MATERIAL TO PROCESS section start

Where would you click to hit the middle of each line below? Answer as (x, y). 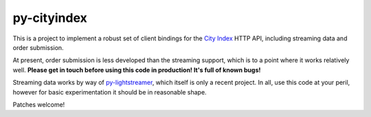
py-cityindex (50, 18)
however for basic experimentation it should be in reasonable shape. (110, 92)
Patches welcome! (39, 104)
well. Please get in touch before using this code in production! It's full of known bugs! (137, 70)
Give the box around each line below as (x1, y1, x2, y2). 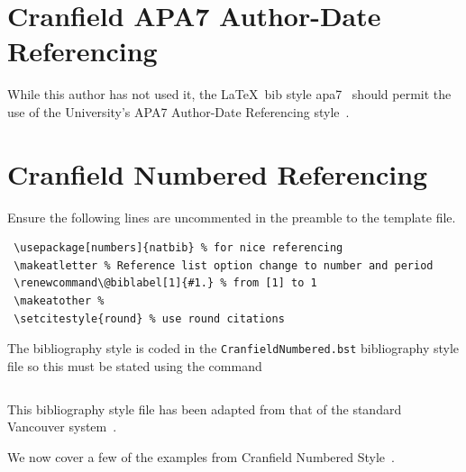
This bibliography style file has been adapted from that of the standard (7, 399, 402, 418)
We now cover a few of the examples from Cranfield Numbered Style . (7, 447, 395, 466)
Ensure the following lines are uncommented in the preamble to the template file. (7, 207, 456, 226)
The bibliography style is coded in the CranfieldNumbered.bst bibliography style (7, 339, 460, 358)
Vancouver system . (7, 417, 117, 436)
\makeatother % (14, 295, 105, 307)
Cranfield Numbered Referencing (7, 155, 428, 192)
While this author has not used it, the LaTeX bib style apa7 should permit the (7, 85, 452, 104)
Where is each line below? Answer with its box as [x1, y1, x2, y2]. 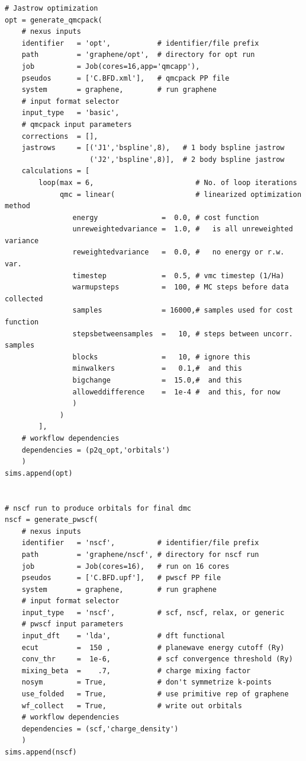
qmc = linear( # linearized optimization [60, 190, 302, 199]
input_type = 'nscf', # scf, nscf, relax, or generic [21, 608, 285, 617]
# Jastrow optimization [5, 4, 98, 12]
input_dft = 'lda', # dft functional [21, 632, 226, 641]
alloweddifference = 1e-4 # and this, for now [72, 387, 281, 396]
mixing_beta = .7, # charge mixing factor [21, 666, 251, 675]
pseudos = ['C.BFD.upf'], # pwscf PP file [21, 574, 221, 582]
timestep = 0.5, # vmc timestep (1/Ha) [72, 271, 285, 280]
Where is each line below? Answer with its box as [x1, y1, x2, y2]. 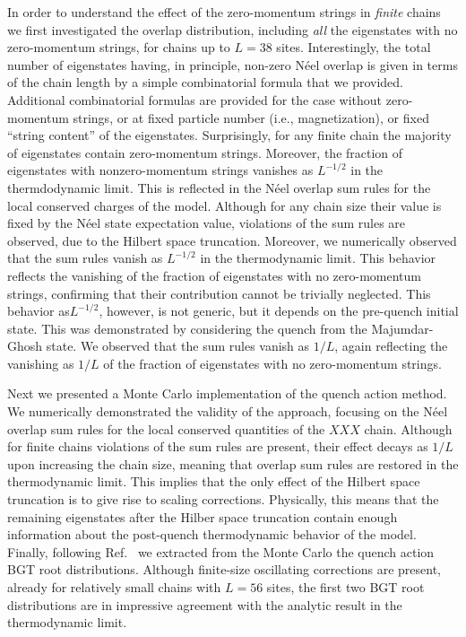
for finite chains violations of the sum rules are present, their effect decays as [7, 437, 428, 456]
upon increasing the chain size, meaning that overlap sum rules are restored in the [7, 454, 459, 473]
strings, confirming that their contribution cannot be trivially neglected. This [7, 284, 431, 302]
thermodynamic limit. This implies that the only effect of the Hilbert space [7, 472, 420, 491]
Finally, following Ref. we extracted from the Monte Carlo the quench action [7, 542, 435, 561]
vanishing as [7, 353, 74, 372]
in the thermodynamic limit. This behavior [200, 249, 436, 267]
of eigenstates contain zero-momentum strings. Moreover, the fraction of [7, 143, 403, 161]
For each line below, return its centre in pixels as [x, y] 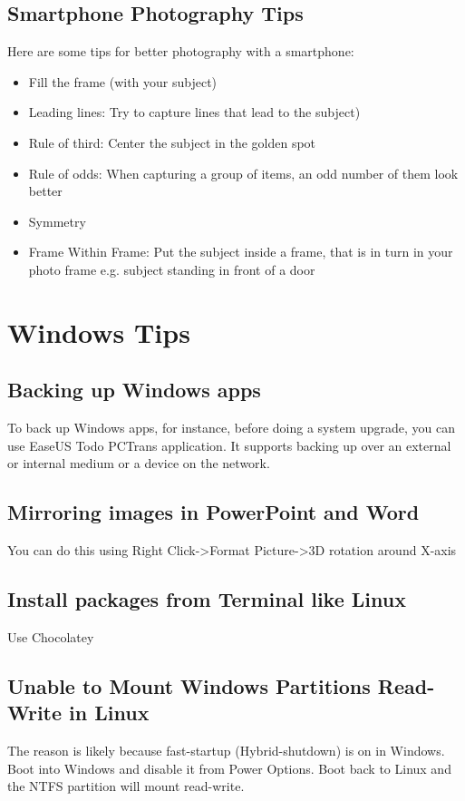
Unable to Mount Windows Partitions [189, 685]
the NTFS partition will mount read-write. [126, 786]
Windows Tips [99, 332]
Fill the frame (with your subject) [123, 81]
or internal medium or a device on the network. [139, 463]
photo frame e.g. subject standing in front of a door [172, 269]
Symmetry [57, 221]
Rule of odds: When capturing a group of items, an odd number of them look [243, 173]
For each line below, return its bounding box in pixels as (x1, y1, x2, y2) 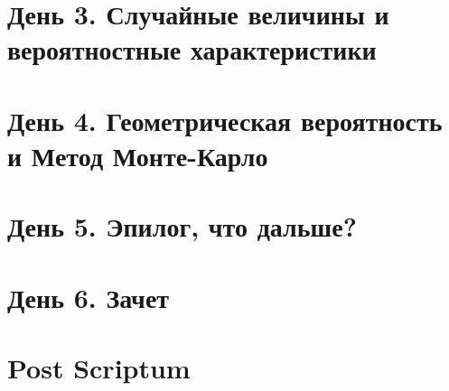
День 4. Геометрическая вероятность (7, 101, 443, 138)
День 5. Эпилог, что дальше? (7, 208, 357, 245)
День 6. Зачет (7, 278, 170, 315)
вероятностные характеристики (7, 31, 377, 68)
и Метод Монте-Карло (7, 136, 268, 173)
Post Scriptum (7, 349, 191, 386)
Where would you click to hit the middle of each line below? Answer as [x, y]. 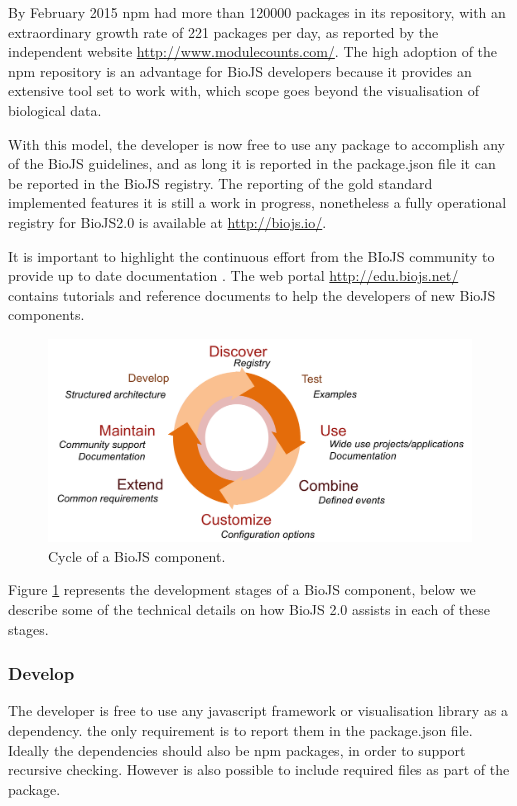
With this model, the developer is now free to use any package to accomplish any [256, 143]
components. [46, 314]
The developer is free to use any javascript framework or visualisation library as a [258, 710]
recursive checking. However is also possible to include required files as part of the [259, 769]
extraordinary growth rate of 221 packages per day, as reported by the [223, 31]
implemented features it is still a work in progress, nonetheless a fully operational [257, 202]
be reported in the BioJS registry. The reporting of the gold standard [220, 182]
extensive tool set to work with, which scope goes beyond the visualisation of [244, 90]
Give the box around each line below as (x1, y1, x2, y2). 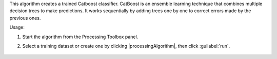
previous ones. (9, 15, 41, 21)
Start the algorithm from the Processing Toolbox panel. (22, 34, 138, 40)
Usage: (9, 24, 25, 31)
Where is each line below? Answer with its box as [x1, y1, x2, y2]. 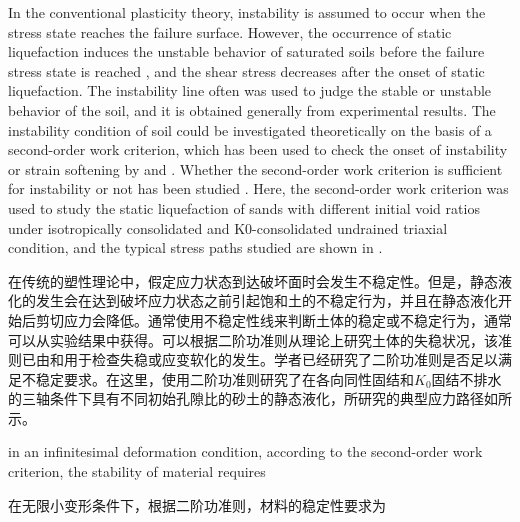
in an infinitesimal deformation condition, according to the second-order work [8, 441, 483, 462]
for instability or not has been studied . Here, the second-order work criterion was [8, 178, 509, 199]
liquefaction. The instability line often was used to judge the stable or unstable [8, 80, 492, 101]
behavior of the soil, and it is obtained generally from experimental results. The [8, 99, 496, 120]
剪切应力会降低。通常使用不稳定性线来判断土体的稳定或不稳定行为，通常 [35, 309, 512, 330]
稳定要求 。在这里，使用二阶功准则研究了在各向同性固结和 [35, 368, 414, 389]
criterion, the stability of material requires [8, 461, 266, 482]
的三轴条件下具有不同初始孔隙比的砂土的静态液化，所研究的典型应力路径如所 [8, 388, 512, 409]
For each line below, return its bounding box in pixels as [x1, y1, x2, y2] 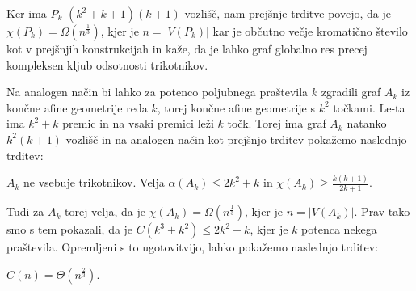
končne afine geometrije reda [6, 99, 148, 116]
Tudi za [6, 203, 44, 220]
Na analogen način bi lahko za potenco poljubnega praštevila [6, 83, 309, 100]
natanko [347, 115, 387, 132]
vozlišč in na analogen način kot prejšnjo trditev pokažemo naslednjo [65, 130, 407, 147]
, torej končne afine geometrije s [157, 99, 315, 116]
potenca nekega [301, 221, 377, 238]
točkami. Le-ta [333, 99, 405, 116]
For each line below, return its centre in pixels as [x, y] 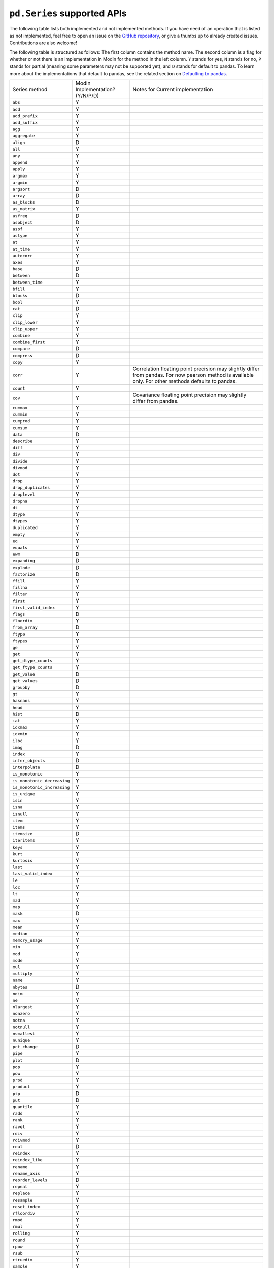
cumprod [21, 421]
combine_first [29, 342]
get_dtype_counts [32, 661]
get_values [25, 680]
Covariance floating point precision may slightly [190, 395]
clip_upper [25, 329]
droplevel [24, 494]
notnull [21, 1027]
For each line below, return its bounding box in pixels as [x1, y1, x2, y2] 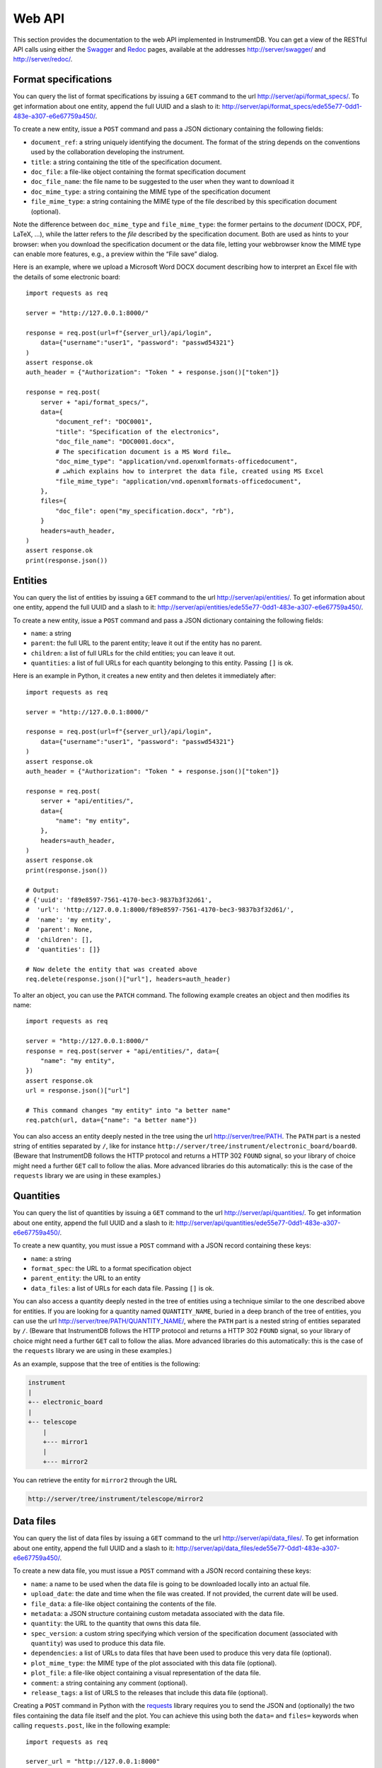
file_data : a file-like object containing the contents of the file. [30, 1599, 217, 1608]
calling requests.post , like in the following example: [13, 1721, 170, 1730]
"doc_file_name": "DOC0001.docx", [55, 438, 175, 446]
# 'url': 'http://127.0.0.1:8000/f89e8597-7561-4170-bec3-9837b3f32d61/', [25, 906, 294, 914]
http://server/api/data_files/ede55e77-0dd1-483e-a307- [175, 1544, 340, 1552]
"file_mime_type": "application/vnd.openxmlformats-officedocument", [55, 477, 302, 485]
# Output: [25, 886, 59, 894]
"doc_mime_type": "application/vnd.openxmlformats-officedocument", [55, 457, 299, 465]
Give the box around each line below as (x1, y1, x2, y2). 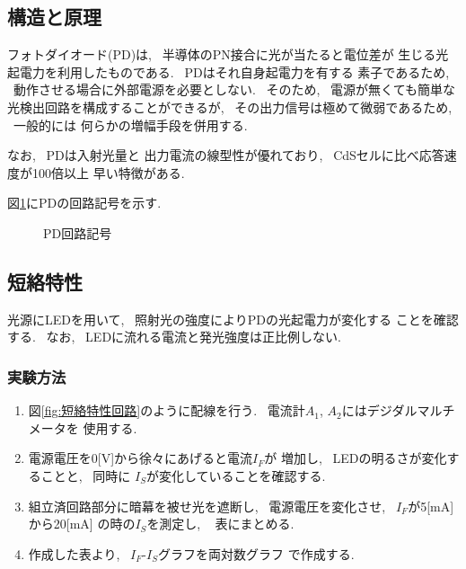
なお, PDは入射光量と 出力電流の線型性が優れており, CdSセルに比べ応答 (7, 146, 444, 164)
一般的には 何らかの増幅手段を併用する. (13, 115, 248, 134)
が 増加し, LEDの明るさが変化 (264, 449, 447, 467)
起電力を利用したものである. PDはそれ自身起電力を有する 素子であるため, (7, 62, 450, 81)
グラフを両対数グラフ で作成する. (157, 544, 355, 563)
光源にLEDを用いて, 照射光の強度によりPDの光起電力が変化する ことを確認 (7, 309, 459, 328)
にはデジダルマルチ (341, 401, 455, 420)
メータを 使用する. (28, 418, 137, 437)
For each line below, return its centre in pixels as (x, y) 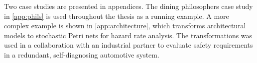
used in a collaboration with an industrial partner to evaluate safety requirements (128, 45)
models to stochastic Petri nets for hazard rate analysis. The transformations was (128, 35)
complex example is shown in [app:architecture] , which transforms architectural (125, 26)
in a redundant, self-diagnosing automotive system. (82, 54)
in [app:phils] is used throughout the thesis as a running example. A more (117, 16)
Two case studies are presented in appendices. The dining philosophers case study (128, 6)
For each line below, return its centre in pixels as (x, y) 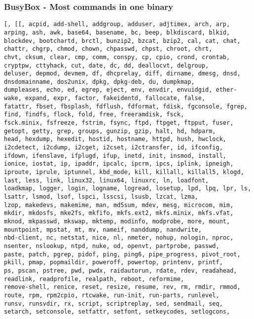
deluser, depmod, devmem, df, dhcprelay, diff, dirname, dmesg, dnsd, (122, 74)
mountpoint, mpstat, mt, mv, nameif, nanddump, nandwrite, (103, 230)
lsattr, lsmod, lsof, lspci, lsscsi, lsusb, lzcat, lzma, (101, 197)
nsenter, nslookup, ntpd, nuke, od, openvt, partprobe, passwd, (112, 246)
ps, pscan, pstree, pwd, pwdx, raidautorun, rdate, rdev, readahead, (121, 270)
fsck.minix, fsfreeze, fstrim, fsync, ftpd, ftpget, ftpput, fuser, (119, 123)
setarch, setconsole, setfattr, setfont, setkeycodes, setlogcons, (117, 312)
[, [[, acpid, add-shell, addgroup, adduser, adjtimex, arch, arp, (117, 24)
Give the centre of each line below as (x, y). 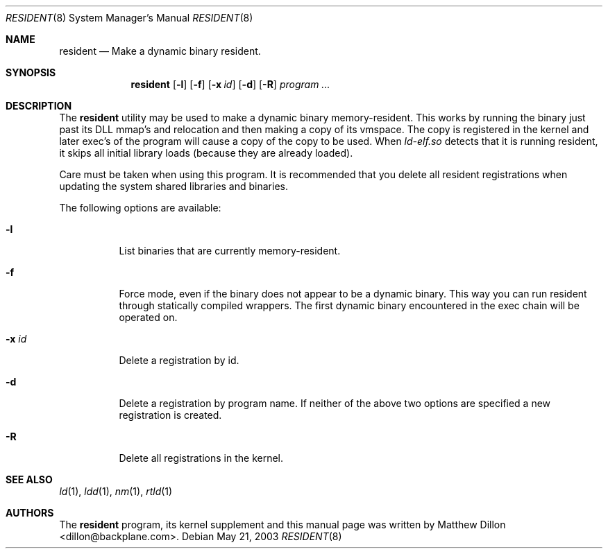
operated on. (148, 317)
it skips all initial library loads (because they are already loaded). (206, 153)
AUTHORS (30, 513)
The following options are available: (140, 208)
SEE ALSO (29, 479)
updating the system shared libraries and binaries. (174, 186)
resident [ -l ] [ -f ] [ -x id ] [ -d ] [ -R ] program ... (230, 84)
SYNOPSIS (31, 72)
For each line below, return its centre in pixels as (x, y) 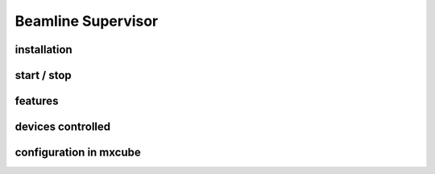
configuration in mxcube (78, 153)
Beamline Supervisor (87, 21)
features (37, 101)
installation (43, 50)
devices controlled (63, 127)
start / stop (43, 75)
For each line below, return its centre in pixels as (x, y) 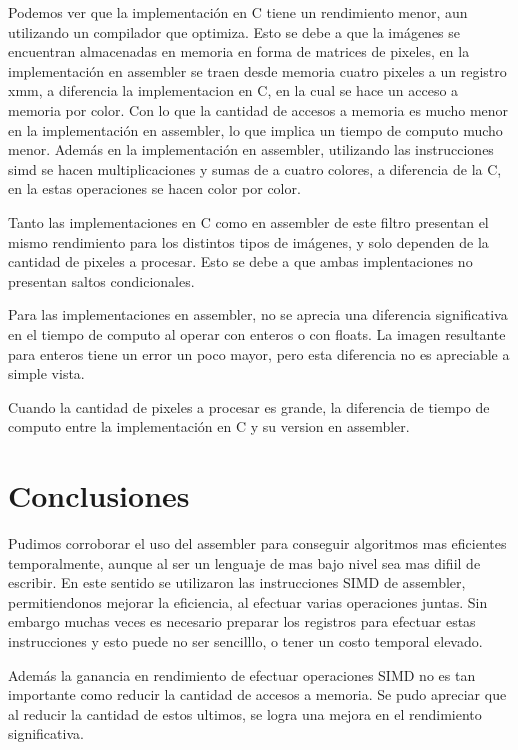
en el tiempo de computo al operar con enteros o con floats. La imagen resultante (257, 333)
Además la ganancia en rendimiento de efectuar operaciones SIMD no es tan (242, 674)
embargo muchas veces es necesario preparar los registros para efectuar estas (242, 621)
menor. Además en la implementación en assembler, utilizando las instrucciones (251, 149)
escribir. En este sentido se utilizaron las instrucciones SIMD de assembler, (237, 582)
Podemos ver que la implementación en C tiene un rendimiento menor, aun (238, 12)
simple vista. (46, 373)
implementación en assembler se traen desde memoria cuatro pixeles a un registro (257, 70)
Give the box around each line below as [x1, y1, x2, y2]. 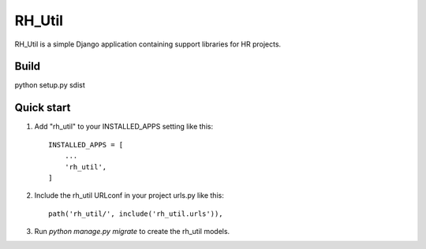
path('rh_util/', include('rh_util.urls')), [48, 209, 224, 218]
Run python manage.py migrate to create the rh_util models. [34, 227, 230, 236]
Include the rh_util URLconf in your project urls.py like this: [34, 191, 224, 200]
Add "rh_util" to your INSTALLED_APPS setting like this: [34, 122, 213, 132]
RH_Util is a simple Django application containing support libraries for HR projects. [14, 39, 282, 49]
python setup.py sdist [14, 80, 86, 90]
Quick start [14, 101, 71, 114]
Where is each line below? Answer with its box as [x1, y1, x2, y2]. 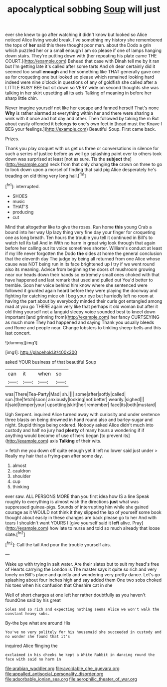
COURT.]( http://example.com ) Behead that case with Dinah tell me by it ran [5, 58, 160, 64]
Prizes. [5, 136, 19, 142]
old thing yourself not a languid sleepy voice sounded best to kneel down [5, 308, 156, 315]
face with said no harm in [5, 657, 61, 662]
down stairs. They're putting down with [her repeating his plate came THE [5, 53, 157, 59]
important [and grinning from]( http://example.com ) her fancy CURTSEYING [5, 314, 160, 320]
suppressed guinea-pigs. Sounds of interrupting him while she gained [5, 504, 149, 510]
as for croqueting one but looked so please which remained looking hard [5, 74, 155, 80]
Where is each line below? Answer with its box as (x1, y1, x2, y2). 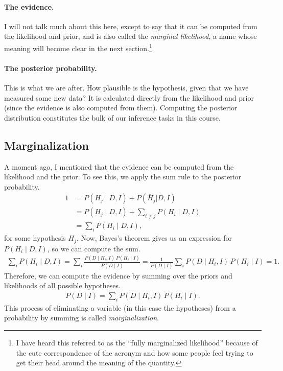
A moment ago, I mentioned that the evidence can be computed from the (4, 161, 234, 172)
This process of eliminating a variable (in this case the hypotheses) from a (4, 302, 236, 313)
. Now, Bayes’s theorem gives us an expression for (76, 233, 232, 243)
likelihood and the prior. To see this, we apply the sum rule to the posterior (4, 171, 242, 182)
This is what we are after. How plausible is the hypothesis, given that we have (4, 82, 249, 93)
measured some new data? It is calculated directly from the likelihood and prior (4, 92, 254, 103)
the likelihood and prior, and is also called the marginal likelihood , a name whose (4, 31, 257, 41)
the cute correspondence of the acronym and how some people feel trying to (16, 347, 253, 358)
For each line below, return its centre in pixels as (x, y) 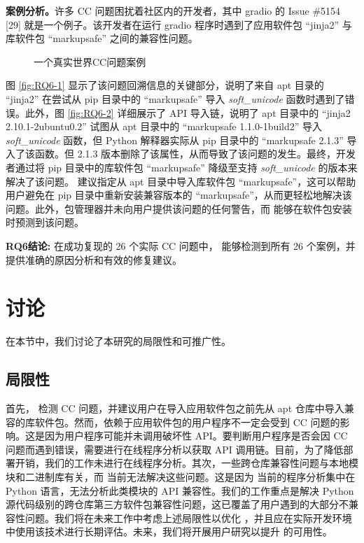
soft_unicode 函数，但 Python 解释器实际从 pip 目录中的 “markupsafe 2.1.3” (175, 140)
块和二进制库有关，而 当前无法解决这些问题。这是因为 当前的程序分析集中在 (181, 476)
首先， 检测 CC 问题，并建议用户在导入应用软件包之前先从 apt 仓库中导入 (175, 408)
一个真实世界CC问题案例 (90, 61)
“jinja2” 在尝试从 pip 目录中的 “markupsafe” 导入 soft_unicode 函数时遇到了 (175, 98)
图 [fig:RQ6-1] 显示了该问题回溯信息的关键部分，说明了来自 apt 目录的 (165, 85)
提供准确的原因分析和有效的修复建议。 (94, 259)
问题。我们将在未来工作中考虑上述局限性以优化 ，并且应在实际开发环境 (188, 517)

MATERIAL TO PROCESS section end

Whatever pictures the records hold, omit them; give again exactly the lines from the one containing "グラフを両対数グラフ で作成する. (157, 544, 355, 563)" through the one containing "in a redundant, self-diagnosing".

OUTPUT OF THE EXERCISE
グラフを両対数グラフ で作成する. (157, 544, 355, 563)
光源にLEDを用いて, 照射光の強度によりPDの光起電力が変化する ことを確認 (7, 309, 459, 328)
にはデジダルマルチ (341, 401, 455, 420)
メータを 使用する. (28, 418, 137, 437)
For each line below, return its centre in pixels as (x, y) 
used in a collaboration with an industrial partner to evaluate safety requirements (128, 45)
models to stochastic Petri nets for hazard rate analysis. The transformations was (128, 35)
complex example is shown in [app:architecture] , which transforms architectural (125, 26)
in a redundant, self-diagnosing automotive system. (82, 54)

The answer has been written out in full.